Collected data
%%
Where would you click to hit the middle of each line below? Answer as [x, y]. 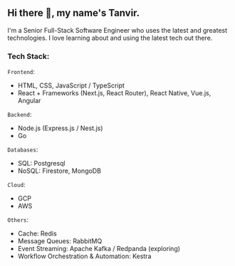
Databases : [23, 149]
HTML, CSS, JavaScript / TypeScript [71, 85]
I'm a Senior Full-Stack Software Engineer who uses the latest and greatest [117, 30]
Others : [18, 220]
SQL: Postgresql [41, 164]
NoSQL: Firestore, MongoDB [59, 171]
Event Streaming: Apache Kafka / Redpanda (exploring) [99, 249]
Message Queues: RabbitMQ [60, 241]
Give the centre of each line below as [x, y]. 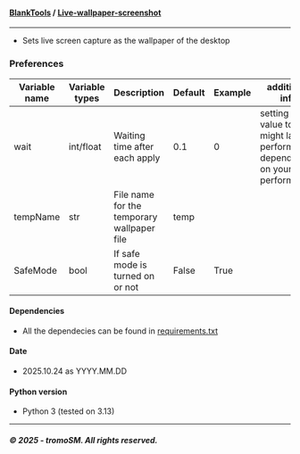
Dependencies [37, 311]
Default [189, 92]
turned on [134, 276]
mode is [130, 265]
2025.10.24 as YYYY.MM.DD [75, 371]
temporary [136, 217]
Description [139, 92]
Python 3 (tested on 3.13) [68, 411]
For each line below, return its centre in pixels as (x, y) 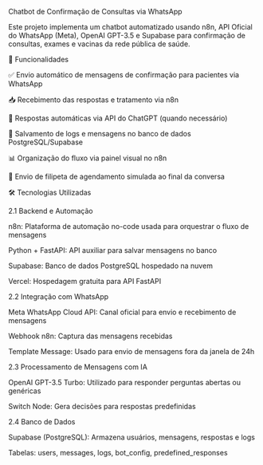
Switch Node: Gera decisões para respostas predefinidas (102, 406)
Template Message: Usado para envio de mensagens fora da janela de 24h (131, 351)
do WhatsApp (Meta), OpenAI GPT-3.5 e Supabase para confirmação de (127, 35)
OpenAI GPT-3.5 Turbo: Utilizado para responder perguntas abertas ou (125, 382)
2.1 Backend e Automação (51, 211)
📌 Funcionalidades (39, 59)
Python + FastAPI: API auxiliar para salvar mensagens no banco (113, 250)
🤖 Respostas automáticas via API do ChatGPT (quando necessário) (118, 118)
%%
%%
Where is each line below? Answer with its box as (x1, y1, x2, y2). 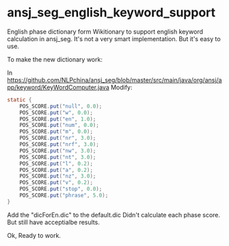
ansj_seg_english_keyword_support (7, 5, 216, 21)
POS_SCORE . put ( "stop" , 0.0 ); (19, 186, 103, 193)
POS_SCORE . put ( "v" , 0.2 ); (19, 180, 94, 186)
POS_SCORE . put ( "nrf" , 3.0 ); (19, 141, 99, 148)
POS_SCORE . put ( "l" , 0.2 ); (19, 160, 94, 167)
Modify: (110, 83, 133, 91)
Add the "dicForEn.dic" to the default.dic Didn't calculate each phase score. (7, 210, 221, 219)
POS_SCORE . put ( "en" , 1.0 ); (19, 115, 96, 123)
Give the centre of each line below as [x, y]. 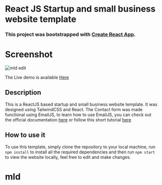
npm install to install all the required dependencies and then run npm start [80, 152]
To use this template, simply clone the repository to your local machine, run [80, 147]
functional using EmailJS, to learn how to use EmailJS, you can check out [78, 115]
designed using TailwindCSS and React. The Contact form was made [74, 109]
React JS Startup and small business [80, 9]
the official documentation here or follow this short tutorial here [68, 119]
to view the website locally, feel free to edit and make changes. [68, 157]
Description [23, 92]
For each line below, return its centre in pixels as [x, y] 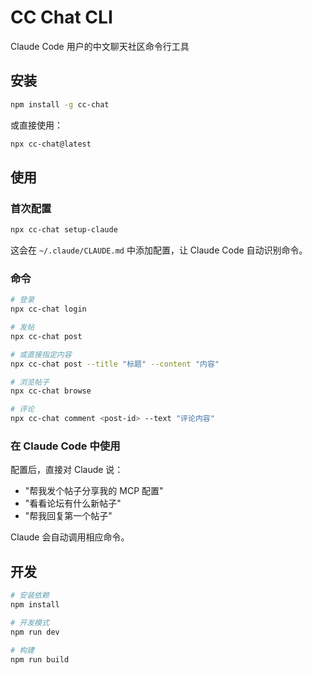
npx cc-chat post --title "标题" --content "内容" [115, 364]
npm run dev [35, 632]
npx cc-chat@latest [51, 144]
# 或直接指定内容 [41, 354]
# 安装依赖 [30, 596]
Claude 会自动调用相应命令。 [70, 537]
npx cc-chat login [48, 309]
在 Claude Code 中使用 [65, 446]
%%
%%
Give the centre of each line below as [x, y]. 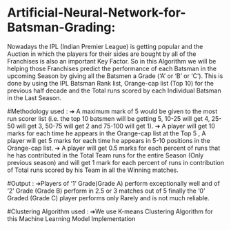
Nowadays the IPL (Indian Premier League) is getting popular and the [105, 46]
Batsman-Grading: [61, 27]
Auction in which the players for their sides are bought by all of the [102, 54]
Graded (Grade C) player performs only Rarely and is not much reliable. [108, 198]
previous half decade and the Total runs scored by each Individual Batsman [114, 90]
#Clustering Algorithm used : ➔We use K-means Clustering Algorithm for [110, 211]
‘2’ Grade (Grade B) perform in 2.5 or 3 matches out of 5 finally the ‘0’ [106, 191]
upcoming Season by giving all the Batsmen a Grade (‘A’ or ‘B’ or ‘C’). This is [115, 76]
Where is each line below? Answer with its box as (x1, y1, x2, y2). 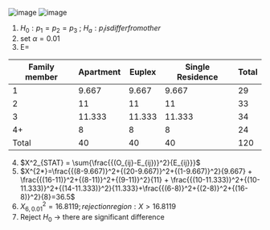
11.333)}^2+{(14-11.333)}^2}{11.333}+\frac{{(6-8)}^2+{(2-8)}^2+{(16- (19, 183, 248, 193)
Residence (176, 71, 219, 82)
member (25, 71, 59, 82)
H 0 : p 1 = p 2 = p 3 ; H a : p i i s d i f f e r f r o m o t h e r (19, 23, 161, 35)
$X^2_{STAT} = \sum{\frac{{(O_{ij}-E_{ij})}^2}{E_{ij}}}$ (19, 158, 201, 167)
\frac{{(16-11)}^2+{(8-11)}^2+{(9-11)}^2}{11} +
%%
Pictures are to be left out. Write out only the lines above starting at the one with "functional using EmailJS, to" and ending at the one with "Claude 会自动调用相应命令。 [70, 537]", both lines included, exactly.

■ Solution to this exercise
functional using EmailJS, to learn how to use EmailJS, you can check out [78, 115]
designed using TailwindCSS and React. The Contact form was made [74, 109]
React JS Startup and small business [80, 9]
the official documentation here or follow this short tutorial here [68, 119]
to view the website locally, feel free to edit and make changes. [68, 157]
Description [23, 92]
For each line below, return its centre in pixels as [x, y] 
npx cc-chat post --title "标题" --content "内容" [115, 364]
npm run dev [35, 632]
npx cc-chat@latest [51, 144]
# 或直接指定内容 [41, 354]
# 安装依赖 [30, 596]
Claude 会自动调用相应命令。 [70, 537]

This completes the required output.